苗银花第一个给否认了,“你小妹在海岛,她能决定得了首都的事情?”

她闺女要是有那么大的本事,将来也不下乡了。

倒是,陈有粮看的开,“甭管谁解决的,现在证明拿到手里了,就去把火车票买了,早点过去,免得大哥和美娜还在等着。”

这倒是。

“买了车票之后,跟美娜那边吱个声,对方好在海岛接你。”

其实,陈有粮的意思是,“要不我和银花你去吧,也算是见见大哥,还有爹娘。”

苗银花摇头,“你是七级钳工,又是升八级的关键时候,你一旦请假去了,这升上去就没希望了。”

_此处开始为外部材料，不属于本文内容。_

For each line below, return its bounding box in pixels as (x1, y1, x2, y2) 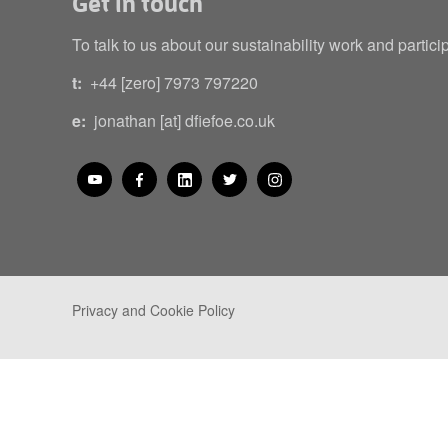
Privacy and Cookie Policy (72, 300, 235, 320)
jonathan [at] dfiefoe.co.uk (90, 109, 275, 132)
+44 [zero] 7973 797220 (86, 71, 258, 94)
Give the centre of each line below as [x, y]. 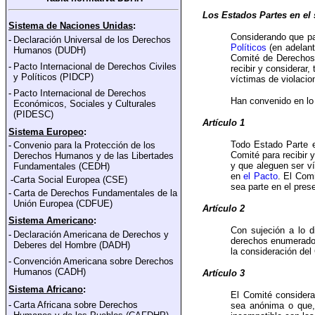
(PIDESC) [33, 114]
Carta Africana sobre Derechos [76, 305]
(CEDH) [93, 166]
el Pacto [261, 176]
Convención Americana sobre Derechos [94, 261]
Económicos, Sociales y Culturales [85, 104]
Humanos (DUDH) [50, 50]
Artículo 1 [224, 123]

“而且,老头子,我去海岛的开销不低,光火车票就不便宜,更别说吃饭住宿,你要在家挣工资。”

“不然咱们两个人,那得花多少钱?”

精打细算一辈子的人,第一件事就是算着成本账。

这也是,陈有粮沉默了下,“那让小三陪着你去?”

苗银花,“都不用。”

“我自己去,这边你们把我送到火车站,那边美娜去接我。”

见陈有粮还有些担忧,苗银花笑他,“你放心,四十多年前我会被拐,那是因为我还小长得漂亮,有价值被拐。”

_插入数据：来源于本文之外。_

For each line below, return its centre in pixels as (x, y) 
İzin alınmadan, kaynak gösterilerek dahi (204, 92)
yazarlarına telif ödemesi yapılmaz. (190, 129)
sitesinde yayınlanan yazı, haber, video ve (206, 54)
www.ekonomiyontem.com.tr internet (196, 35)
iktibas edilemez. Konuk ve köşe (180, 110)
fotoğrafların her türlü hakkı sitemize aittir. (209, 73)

“我现在都一五六十的老太太了,谁拐我回去干嘛?拐个祖宗吗?”

女人和小孩之所以是被拐的重点,是因为她们有价值。

女人可以卖了给人当媳妇,生孩子。

孩子也是一样。

她就不一样了,马上快六十的老太太了,既没有女人的价值,也没有小孩的价值。

是这个道理,但是陈有粮不是很喜欢这种说法。

“那——”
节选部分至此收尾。